Moving Kiez: An interview with Curious Fox

Marina Manoukian talks to Curious Fox owners Orla Baumgarten and David Gordon about their recent move to Kreuzberg…

Originally located on Neukölln’s Flughafenstrasse, the Curious Fox bookstore is an essential part of Berlin’s literary landscape. Known for their ever-changing collection of English-language books (second-hand and new) from local and international authors, as well as the variety of events held in the store—literary readings, quiz nights, poetry readings—it is beloved by writers and readers alike.

After eight years at Flughafenstrasse, owners Orla Baumgarten and David Gordon discovered in 2021—right in the middle of the pandemic—that their lease wasn’t going to be renewed. Suddenly faced with a frantic search for a new place, the increasingly exorbitant rental prices in the city, and the anxious wait for responses that can never come soon enough, they battled on for several months before finally finding a new place in Kreuzberg.

Set right on the northern edge of Lausitzer Platz, the constant sounds of cars along cobbled Flughafenstrasse has been replaced with the laughter of children in the adjacent playground. The new shop is located in a souterrain, and so has a different aesthetic as well as location. It’s even easier here to leave the outside world and lose your sense of time as you descend the steps and explore the intimate corridors lined with books and illuminate by sunlight that charms its way through the windows; only when you reach one of the rear rooms will you feel like you’re truly underground.

While the books are categorised by the same genres as before, their relocation allows for a new sense of discovery. The first room contains new books as well as second-hand fiction, while the long second room hosts second-hand non-fiction, poetry, sci-fi, and fantasy texts; with their three-for-one trade-in deal for used books, the second-hand book collection is constantly shifting.
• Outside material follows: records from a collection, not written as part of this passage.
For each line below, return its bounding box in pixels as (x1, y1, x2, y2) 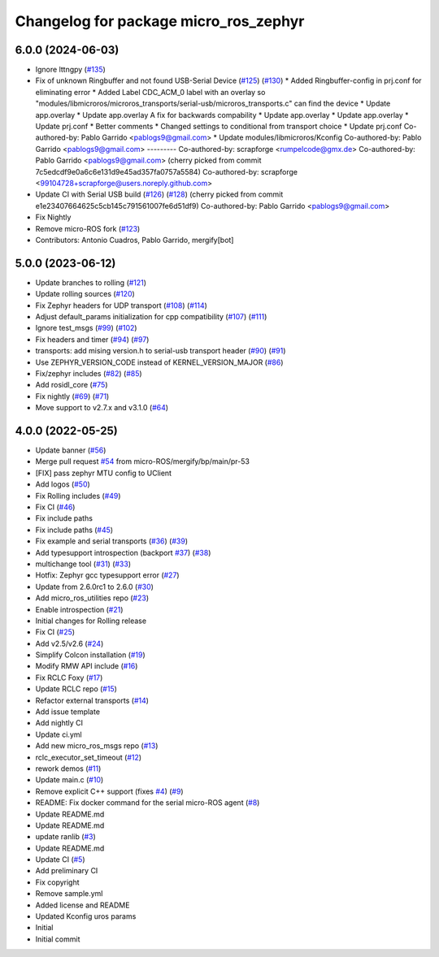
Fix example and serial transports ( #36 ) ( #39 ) (35, 536, 189, 546)
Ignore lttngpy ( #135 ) (35, 65, 106, 75)
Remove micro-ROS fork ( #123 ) (35, 223, 141, 233)
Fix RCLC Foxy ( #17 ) (35, 673, 103, 682)
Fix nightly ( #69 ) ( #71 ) (35, 391, 110, 401)
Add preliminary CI (35, 866, 98, 876)
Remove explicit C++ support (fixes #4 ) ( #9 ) (35, 786, 184, 796)
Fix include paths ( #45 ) (35, 525, 114, 535)
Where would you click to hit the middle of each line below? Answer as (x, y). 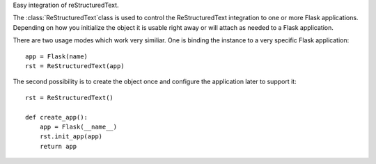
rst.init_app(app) (71, 137)
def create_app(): (57, 117)
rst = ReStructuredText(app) (75, 66)
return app (58, 146)
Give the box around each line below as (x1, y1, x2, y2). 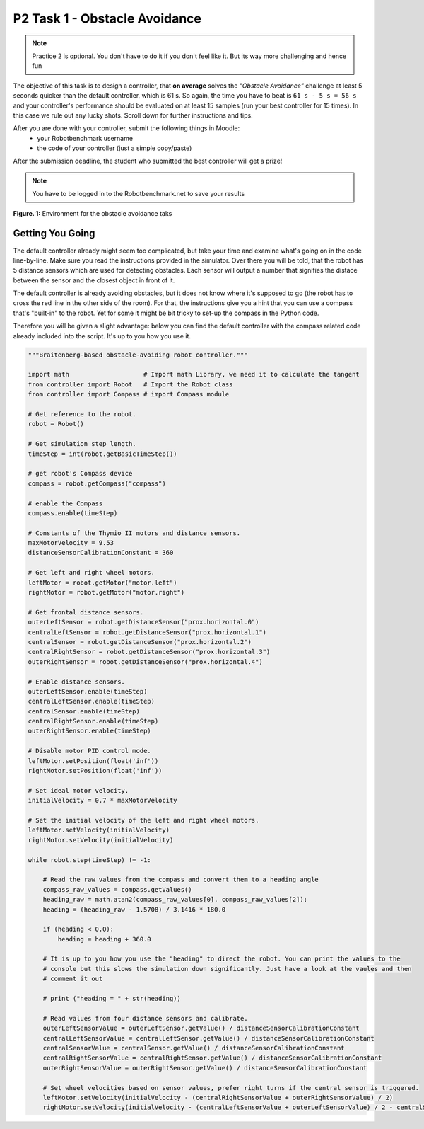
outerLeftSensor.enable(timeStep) (28, 687, 148, 695)
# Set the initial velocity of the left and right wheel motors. (28, 816, 259, 824)
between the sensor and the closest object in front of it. (13, 276, 175, 285)
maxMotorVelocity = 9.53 (28, 539, 114, 547)
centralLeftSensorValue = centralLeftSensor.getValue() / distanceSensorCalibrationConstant (42, 1034, 375, 1042)
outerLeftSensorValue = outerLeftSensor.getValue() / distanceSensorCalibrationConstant (42, 1024, 360, 1033)
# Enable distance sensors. (28, 677, 125, 686)
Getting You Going (13, 227, 95, 240)
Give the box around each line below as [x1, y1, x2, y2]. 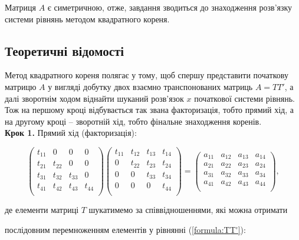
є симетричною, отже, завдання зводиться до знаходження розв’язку [47, 1, 293, 13]
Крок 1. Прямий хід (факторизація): [5, 126, 137, 139]
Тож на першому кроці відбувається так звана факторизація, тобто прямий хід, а [5, 104, 294, 116]
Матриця [5, 1, 37, 13]
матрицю [5, 80, 37, 92]
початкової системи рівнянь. [194, 92, 295, 104]
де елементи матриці [5, 203, 79, 215]
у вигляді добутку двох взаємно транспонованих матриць [48, 80, 253, 92]
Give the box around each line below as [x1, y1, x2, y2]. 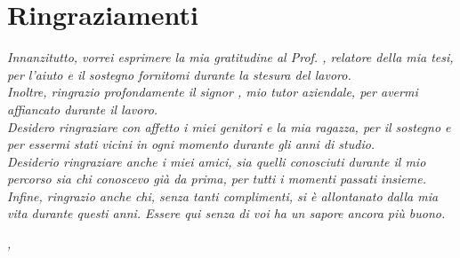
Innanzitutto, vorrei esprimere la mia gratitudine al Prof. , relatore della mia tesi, [7, 48, 454, 66]
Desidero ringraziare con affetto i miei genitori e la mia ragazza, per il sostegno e [7, 117, 451, 136]
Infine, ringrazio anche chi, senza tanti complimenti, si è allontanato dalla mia [7, 186, 439, 205]
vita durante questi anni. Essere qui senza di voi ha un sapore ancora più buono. [7, 204, 446, 223]
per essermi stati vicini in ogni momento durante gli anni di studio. [7, 135, 375, 153]
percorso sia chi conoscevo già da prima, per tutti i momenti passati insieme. [7, 169, 426, 188]
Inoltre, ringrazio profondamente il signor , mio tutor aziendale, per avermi [7, 82, 418, 101]
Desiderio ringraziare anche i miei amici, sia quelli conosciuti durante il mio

A third and final room in the back, complete with armchairs, is the place to settle down with a book or just take a breather while your offspring leafs through the children’s books. It’s here that I sat with Orla and Dave to talk about their move…

What originally brought you both to Berlin from Ireland?

Dave: I came to Berlin first in 2007 for a weekend to see a concert with my friends and had the best weekend of my life. I had intended on going back to study for a Master’s in Dublin but decided to move to Berlin instead.

Orla: After I finished school, I wanted to travel around Europe for a few months, after arriving in Berlin I decided to stay for a bit longer—that was 22 years ago!

How did the two of you meet?

Dave: Orla and I met at the Another Country bookshop on Riemannstrasse. I had just arrived in Berlin and discovered that place on my first weekend and I slowly started to attend the various social gatherings there: the film night, the Friday night dinners, and though Orla had been living around the corner from it for years, she had only just discovered it too. I was chatting to Kim who used to work there and run the film nights and then Orla and I got to chatting. We quickly became friends and the rest is history. Our friend Sophie Raphaeline who founded Another Country passed away in May. This is a huge loss and we will always be grateful for her bookshop, the community that grew around it and everything Sophie did for us over the years.

And what made you decide to open up a bookstore?

Dave: It was something we both, separately, had always wanted to do. To me it had always seemed impossible but that’s one of the things about Berlin: things are possible here that in other places are not. I found out recently from friends of Orla’s family visiting from Dublin that as a child she ran a library for all the children on the street from her own book collection, so I really feel Orla was destined for this.

When did Curious Fox first open and what was the process of finding the first location like

Orla: We opened in 2013, and spent a good while thinking about it and then kinda very very quickly found a place after we started looking for a premises. It was a couple of weeks really, wasn’t it?

Dave: It was weird because I wasn’t quite ready for the shop. We’d just been planning it for so long, and then Orla said, “no it’s going to happen soon”. When we started looking at places, I just thought we were just getting a feel of what’s on the market. But was that the first place we looked at?

Orla: We looked at a bunch of places but I think that might have been the first one. It was just really well located between two very established shops, a Chinese shop called Yang Chinas Kultur that’d been there for 30 years and a second-hand antique place with a café. All the other places we looked at just were nothing in comparison really.

Dave: The footfall is also really good on Flughafenstrasse. Like, it’s not the most beautiful street in town to look at but it’s really well located between two U-Bahn stations.

How and when did you find out that you had to leave?

Orla: We always had quite short contracts for that place, three years, two years, one year. It seemed to depend on what mood they were in, and it always involved a proposed rental raise that we had to negotiate. We were in the process of negotiating when they told us they wanted us out ; we knew that our contract was up, but as usual five months before we’d get back to them that we wanted to stay, we’d negotiate, they’d say fine, and they’d send us the new rental prices.

Dave: We were kind of preparing ourselves but looking back there was just so much work involved in moving out that no matter how prepared we thought we were, we were not really prepared at all. There was just too much to do.